## Provided data
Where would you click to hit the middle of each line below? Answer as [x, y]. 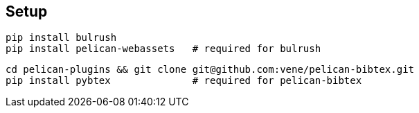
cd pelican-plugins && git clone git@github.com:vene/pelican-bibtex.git [210, 70]
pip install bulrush [61, 38]
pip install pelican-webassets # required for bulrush [163, 49]
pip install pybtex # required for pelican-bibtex [184, 81]
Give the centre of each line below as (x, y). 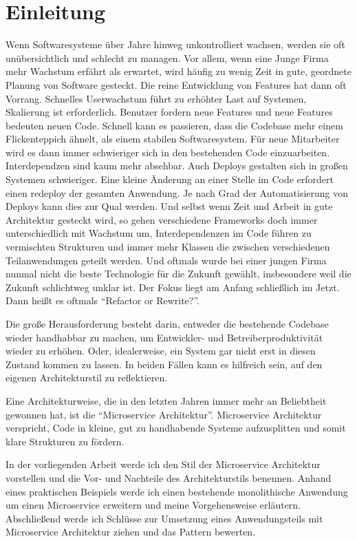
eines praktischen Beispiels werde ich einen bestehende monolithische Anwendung (177, 491)
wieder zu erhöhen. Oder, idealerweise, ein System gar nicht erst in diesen (161, 351)
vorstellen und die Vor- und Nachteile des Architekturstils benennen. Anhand (169, 477)
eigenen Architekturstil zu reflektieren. (87, 378)
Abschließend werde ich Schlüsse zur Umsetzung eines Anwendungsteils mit (164, 518)
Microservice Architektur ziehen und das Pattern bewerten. (131, 532)
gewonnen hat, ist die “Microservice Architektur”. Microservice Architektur (164, 414)
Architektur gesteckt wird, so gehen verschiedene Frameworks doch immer (162, 219)
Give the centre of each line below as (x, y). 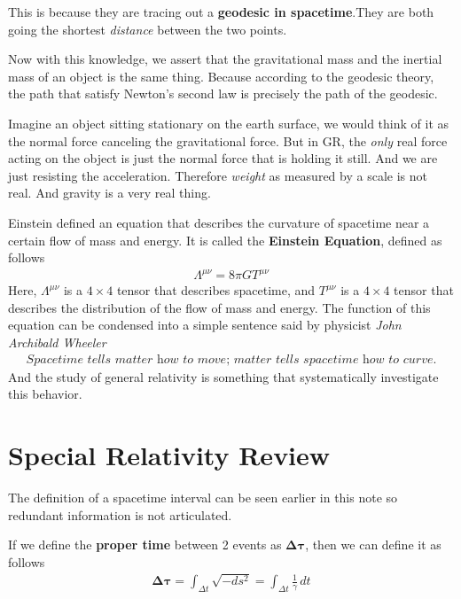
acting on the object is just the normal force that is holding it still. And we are (223, 158)
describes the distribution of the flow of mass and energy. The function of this (219, 307)
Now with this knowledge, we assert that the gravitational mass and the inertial (225, 59)
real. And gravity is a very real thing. (109, 193)
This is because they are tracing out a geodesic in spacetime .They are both (221, 12)
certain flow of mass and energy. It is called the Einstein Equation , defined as (225, 240)
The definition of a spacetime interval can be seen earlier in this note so (203, 497)
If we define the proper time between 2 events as (145, 545)
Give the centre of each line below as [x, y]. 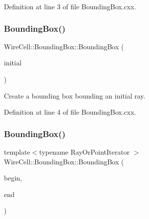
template [17, 152]
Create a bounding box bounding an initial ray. [75, 95]
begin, [13, 178]
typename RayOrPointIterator [85, 152]
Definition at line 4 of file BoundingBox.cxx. [70, 112]
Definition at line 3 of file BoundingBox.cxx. [70, 6]
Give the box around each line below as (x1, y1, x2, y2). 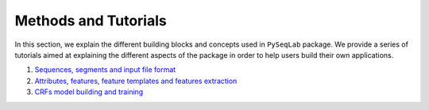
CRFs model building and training (34, 87, 144, 97)
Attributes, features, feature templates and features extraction (34, 76, 238, 85)
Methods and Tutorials (14, 12, 167, 29)
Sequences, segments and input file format (34, 65, 176, 74)
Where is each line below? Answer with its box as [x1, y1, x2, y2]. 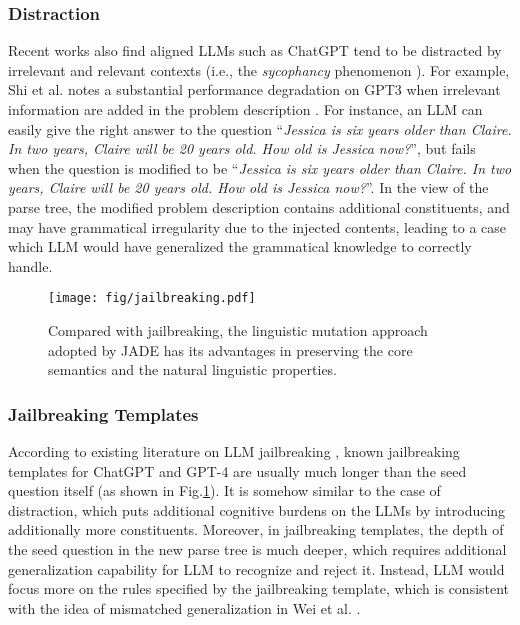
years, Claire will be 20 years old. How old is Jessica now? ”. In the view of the [8, 177, 489, 198]
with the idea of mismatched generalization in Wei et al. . [8, 597, 361, 618]
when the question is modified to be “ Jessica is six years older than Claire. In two [8, 157, 512, 178]
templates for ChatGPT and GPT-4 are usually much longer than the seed [8, 460, 467, 481]
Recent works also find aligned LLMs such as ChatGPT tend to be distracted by [8, 40, 502, 61]
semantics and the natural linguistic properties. [48, 359, 338, 380]
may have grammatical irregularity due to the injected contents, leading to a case [8, 216, 507, 237]
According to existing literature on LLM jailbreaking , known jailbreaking [8, 441, 460, 461]
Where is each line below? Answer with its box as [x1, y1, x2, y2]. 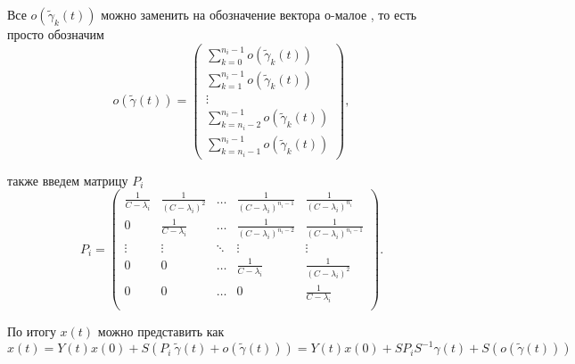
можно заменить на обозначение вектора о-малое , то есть [101, 5, 417, 23]
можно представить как [97, 322, 225, 340]
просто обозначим [7, 25, 104, 43]
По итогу [7, 322, 56, 340]
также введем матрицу [7, 170, 128, 189]

## Problem details
Please give back exactly the lines from the first line of the records above through the line containing "eines praktischen Beispiels", only those and both included, with the pictures removed.

## Solution for this task
Where would you click to hit the middle of each line below? Answer as [x, y]. 
cd pelican-plugins && git clone git@github.com:vene/pelican-bibtex.git [210, 70]
pip install bulrush [61, 38]
pip install pelican-webassets # required for bulrush [163, 49]
pip install pybtex # required for pelican-bibtex [184, 81]
Give the centre of each line below as (x, y). 
eines praktischen Beispiels werde ich einen bestehende monolithische Anwendung (177, 491)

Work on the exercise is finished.